O diretor Ogden explica a necessidade de um centro tão protegido. ‘Aqui, nós mantemos informações de nossos clientes. Tiramos dados das redes deles e as trazemos para cá. O que não queremos é que alguém consiga ter acesso a essas informações’, explica.
‘Você pode, por exemplo, com certa tecnologia, parar um carro fora de um prédio e captar alguma informação via tecnologias sem fio, se não houver proteção adequada. Aqui embaixo nada funciona, seu celular não funciona, ninguém de fora, porque as portas são grossas e feitas de aço, consegue roubar informação, via tecnologia sem fio, de dentro deste prédio.’

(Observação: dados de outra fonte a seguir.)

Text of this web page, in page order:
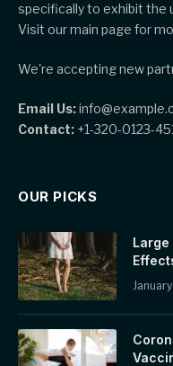
specifically to exhibit the
Visit our main page for
We're accepting new
Email Us:
Contact: +1-320-0123-
OUR PICKS
Large
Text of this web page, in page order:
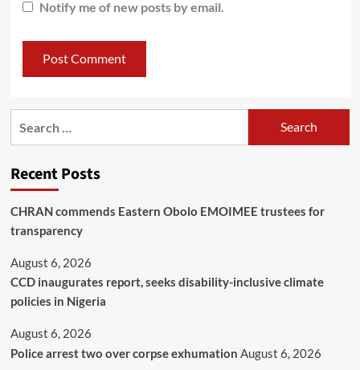
Notify me of new posts by email.
Recent Posts
CHRAN commends Eastern Obolo EMOIMEE trustees for
transparency
August 6, 2026
CCD inaugurates report, seeks disability-inclusive climate
policies in Nigeria
August 6, 2026
Police arrest two over corpse exhumation August 6, 2026
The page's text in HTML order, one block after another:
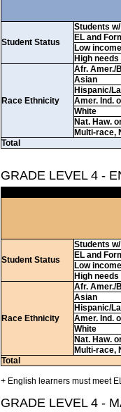
Student Status
Students
EL and
Low income
High needs
Race Ethnicity
Afr. Amer./
Asian
Hispanic/
Amer. Ind.
White
Nat. Haw.
Multi-race,
Total
GRADE LEVEL 4 -
Student Status
Students
EL and
Low income
High needs
Race Ethnicity
Afr. Amer./
Asian
Hispanic/
Amer. Ind.
White
Nat. Haw.
Multi-race,
Total
+ English learners must meet
GRADE LEVEL 4 -
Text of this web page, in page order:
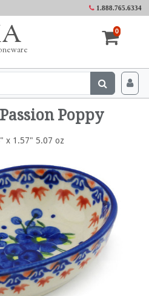
1.888.765.6334
0
Passion Poppy
x 1.57" 5.07 oz
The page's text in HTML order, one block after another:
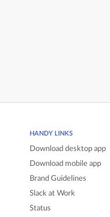
HANDY LINKS
Download desktop app
Download mobile app
Brand Guidelines
Slack at Work
Status
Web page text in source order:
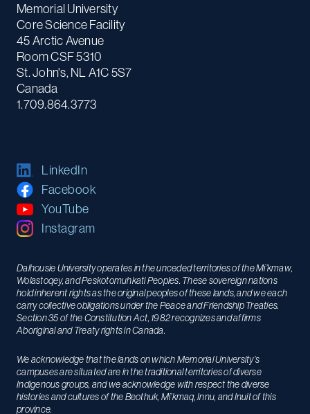
Memorial University
Core Science Facility
45 Arctic Avenue
Room CSF 5310
St. John's, NL A1C 5S7
Canada
1.709.864.3773
LinkedIn
Facebook
YouTube
Instagram
Dalhousie University operates in the unceded territories of the Mi’kmaw,
Wolastoqey, and Peskotomuhkati Peoples. These sovereign nations
hold inherent rights as the original peoples of these lands, and we each
carry collective obligations under the Peace and Friendship Treaties.
Section 35 of the Constitution Act, 1982 recognizes and affirms
Aboriginal and Treaty rights in Canada.
We acknowledge that the lands on which Memorial University’s
campuses are situated are in the traditional territories of diverse
Indigenous groups, and we acknowledge with respect the diverse
histories and cultures of the Beothuk, Mi’kmaq, Innu, and Inuit of this
province.
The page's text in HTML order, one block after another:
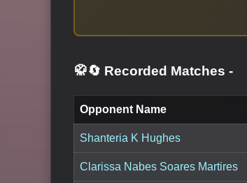
🥋🔄 Recorded Matches -
Opponent Name
Shanteria K Hughes
Clarissa Nabes Soares Martires
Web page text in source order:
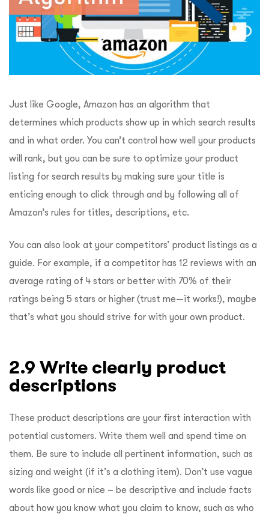
Just like Google, Amazon has an algorithm that
determines which products show up in which search results
and in what order. You can’t control how well your products
will rank, but you can be sure to optimize your product
listing for search results by making sure your title is
enticing enough to click through and by following all of
Amazon’s rules for titles, descriptions, etc.
You can also look at your competitors’ product listings as a
guide. For example, if a competitor has 12 reviews with an
average rating of 4 stars or better with 70% of their
ratings being 5 stars or higher (trust me—it works!), maybe
that’s what you should strive for with your own product.
2.9 Write clearly product
descriptions
These product descriptions are your first interaction with
potential customers. Write them well and spend time on
them. Be sure to include all pertinent information, such as
sizing and weight (if it’s a clothing item). Don’t use vague
words like good or nice – be descriptive and include facts
about how you know what you claim to know, such as who
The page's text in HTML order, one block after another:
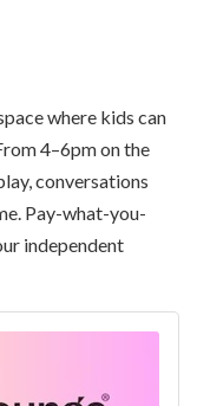
where kids can
4–6pm on the
conversations
Pay-what-you-
independent
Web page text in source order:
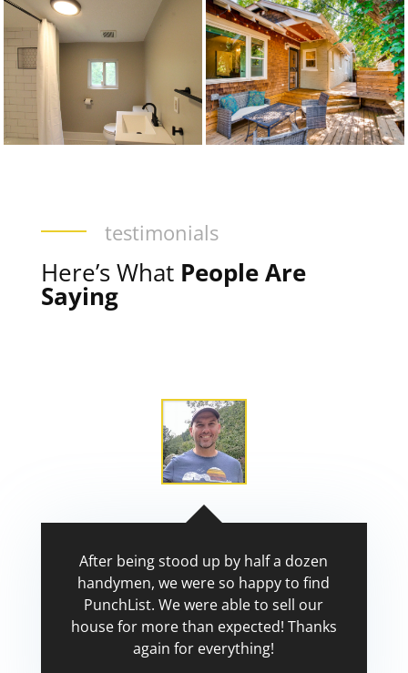
testimonials
Here’s What People Are
Saying
After being stood up by half a dozen
handymen, we were so happy to find
PunchList. We were able to sell our
house for more than expected! Thanks
again for everything!
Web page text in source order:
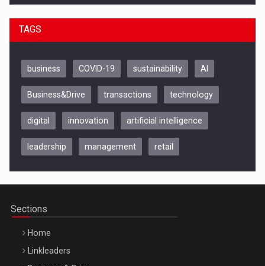
Be Inspired. Make it Happen!, CLUJ, 9 Decembrie
TAGS
business COVID-19 sustainability AI
Business&Drive transactions technology
digital innovation artificial intelligence
leadership management retail
Sections
Home
Linkleaders
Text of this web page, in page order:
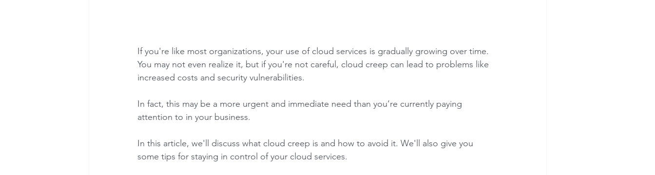
If you're like most organizations, your use of cloud services is gradually growing over time.
You may not even realize it, but if you're not careful, cloud creep can lead to problems like
increased costs and security vulnerabilities.
In fact, this may be a more urgent and immediate need than you’re currently paying
attention to in your business.
In this article, we'll discuss what cloud creep is and how to avoid it. We'll also give you
some tips for staying in control of your cloud services.
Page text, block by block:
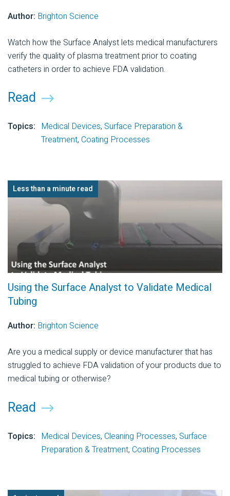
Author: Brighton Science
Watch how the Surface Analyst lets medical manufacturers
verify the quality of plasma treatment prior to coating
catheters in order to achieve FDA validation.
Read
Topics: Medical Devices, Surface Preparation &
Treatment, Coating Processes
Less than a minute read
Using the Surface Analyst to Validate Medical
Tubing
Author: Brighton Science
Are you a medical supply or device manufacturer that has
struggled to achieve FDA validation of your products due to
medical tubing or otherwise?
Read
Topics: Medical Devices, Cleaning Processes, Surface
Preparation & Treatment, Coating Processes
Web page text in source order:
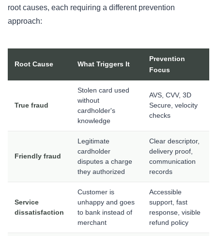
root causes, each requiring a different prevention
approach:
Root Cause What Triggers It
Prevention
Focus
True fraud
Stolen card used
without
cardholder's
knowledge
AVS, CVV, 3D
Secure, velocity
checks
Friendly fraud
Legitimate
cardholder
disputes a charge
they authorized
Clear descriptor,
delivery proof,
communication
records
Service
dissatisfaction
Customer is
unhappy and goes
to bank instead of
merchant
Accessible
support, fast
response, visible
refund policy
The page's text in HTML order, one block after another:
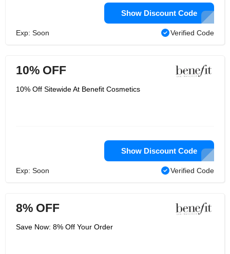
Show Discount Code
Exp: Soon Verified Code
10% OFF
10% Off Sitewide At Benefit Cosmetics
Show Discount Code
Exp: Soon Verified Code
8% OFF
Save Now: 8% Off Your Order
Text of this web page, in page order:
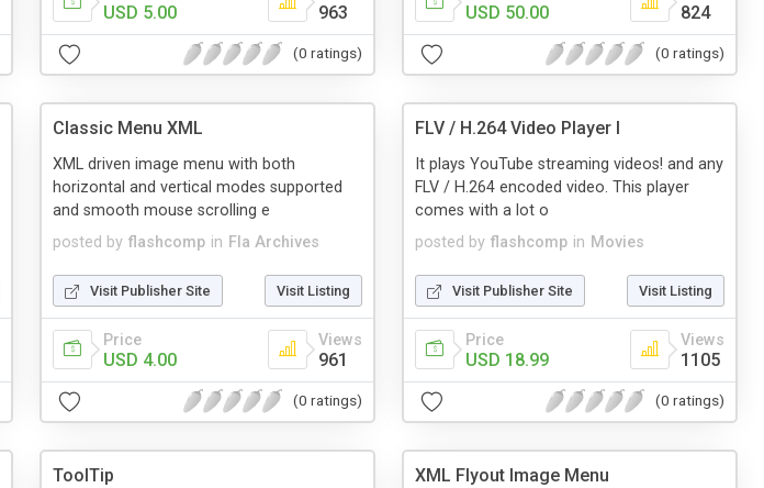
USD 5.00 963
(0 ratings)
USD 50.00 824
(0 ratings)
Classic Menu XML
posted by flashcomp in Fla Archives
XML driven image menu with both
horizontal and vertical modes supported
and smooth mouse scrolling e
Visit Publisher Site Visit Listing
Price
USD 4.00
Views
961
(0 ratings)
FLV / H.264 Video Player I
posted by flashcomp in Movies
It plays YouTube streaming videos! and any
FLV / H.264 encoded video. This player
comes with a lot o
Visit Publisher Site Visit Listing
Price
USD 18.99
Views
1105
(0 ratings)
ToolTip XML Flyout Image Menu
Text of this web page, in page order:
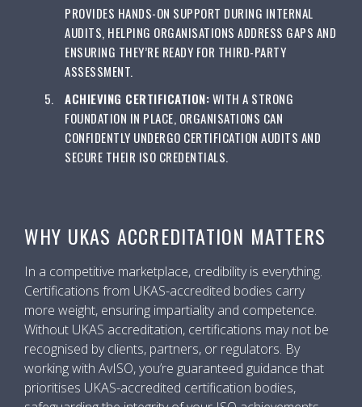
PROVIDES HANDS-ON SUPPORT DURING INTERNAL
AUDITS, HELPING ORGANISATIONS ADDRESS GAPS AND
ENSURING THEY’RE READY FOR THIRD-PARTY
ASSESSMENT.
ACHIEVING CERTIFICATION:WITH A STRONG
FOUNDATION IN PLACE, ORGANISATIONS CAN
CONFIDENTLY UNDERGO CERTIFICATION AUDITS AND
SECURE THEIR ISO CREDENTIALS.
WHY UKAS ACCREDITATION MATTERS
In a competitive marketplace, credibility is everything.
Certifications from UKAS-accredited bodies carry
more weight, ensuring impartiality and competence.
Without UKAS accreditation, certifications may not be
recognised by clients, partners, or regulators. By
working with AvISO, you’re guaranteed guidance that
prioritises UKAS-accredited certification bodies,
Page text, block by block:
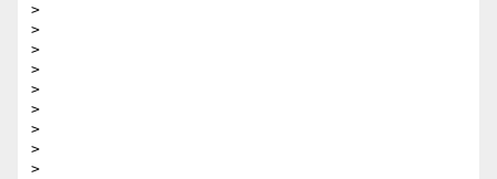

Os moradores de Twyford, no entanto, nem parecem ter se dado conta de que o ‘bunker’ existe. Algo que, para a Symantec -que lida com informação confidencial de seus clientes e quer mesmo passar desapercebida-, é ótimo.
Segundo Ogden, apenas uma vez o centro recebeu uma carta de um senhor idoso, morador da região, que caminha pela estradinha todos os dias e vê o movimento de carros, perguntando o que faziam. ‘Serviço de monitoramento’ foi a resposta curta, que não recebeu tréplica.’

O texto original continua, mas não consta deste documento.